TASK INSTRUCTIONS: Every line below from the one containing "или на завод" through the one containing "еженедельник" is to be printed exactly, with the pictures omitted.

MATERIALS PROVIDED:
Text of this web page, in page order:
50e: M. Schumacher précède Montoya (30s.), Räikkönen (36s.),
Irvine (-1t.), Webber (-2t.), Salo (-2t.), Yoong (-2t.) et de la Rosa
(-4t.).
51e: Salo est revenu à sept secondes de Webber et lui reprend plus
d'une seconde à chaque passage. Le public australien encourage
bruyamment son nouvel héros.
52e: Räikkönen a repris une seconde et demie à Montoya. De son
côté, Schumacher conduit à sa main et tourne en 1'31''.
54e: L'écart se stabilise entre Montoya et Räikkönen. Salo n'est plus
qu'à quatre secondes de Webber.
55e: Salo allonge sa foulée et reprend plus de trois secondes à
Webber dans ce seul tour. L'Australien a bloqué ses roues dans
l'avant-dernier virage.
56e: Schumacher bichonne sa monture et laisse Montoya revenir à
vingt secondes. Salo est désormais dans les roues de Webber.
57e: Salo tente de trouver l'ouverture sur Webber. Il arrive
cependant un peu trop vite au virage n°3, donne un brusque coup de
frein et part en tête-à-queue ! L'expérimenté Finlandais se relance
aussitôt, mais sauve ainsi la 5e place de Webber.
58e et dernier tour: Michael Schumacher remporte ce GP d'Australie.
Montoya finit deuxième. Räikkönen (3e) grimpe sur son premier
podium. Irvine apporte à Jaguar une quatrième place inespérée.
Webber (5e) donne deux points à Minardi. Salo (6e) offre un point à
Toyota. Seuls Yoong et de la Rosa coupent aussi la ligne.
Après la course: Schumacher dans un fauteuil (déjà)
* * *
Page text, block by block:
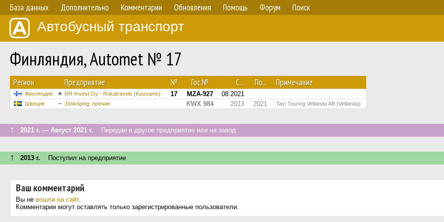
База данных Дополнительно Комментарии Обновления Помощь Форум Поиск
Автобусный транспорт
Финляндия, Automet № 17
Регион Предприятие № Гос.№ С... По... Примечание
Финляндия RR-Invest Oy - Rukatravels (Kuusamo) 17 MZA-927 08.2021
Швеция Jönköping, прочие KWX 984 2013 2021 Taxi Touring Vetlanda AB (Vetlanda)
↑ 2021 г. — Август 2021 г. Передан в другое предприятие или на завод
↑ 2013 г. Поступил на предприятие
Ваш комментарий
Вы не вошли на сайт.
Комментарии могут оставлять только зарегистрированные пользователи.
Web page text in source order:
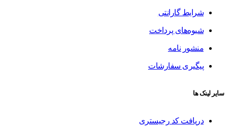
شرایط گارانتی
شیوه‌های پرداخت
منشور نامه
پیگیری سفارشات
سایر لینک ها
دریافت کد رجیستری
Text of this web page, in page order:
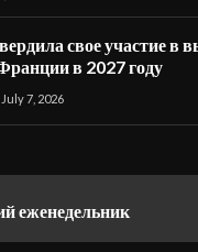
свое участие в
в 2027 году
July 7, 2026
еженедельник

FINAL ANSWER:
↑ 2021 г. — Август 2021 г. Передан в другое предприятие или на завод
↑ 2013 г. Поступил на предприятие
Ваш комментарий
Вы не вошли на сайт.
Комментарии могут оставлять только зарегистрированные пользователи.
Web page text in source order:
شرایط گارانتی
شیوه‌های پرداخت
منشور نامه
پیگیری سفارشات
سایر لینک ها
دریافت کد رجیستری
Text of this web page, in page order:
свое участие в
в 2027 году
July 7, 2026
еженедельник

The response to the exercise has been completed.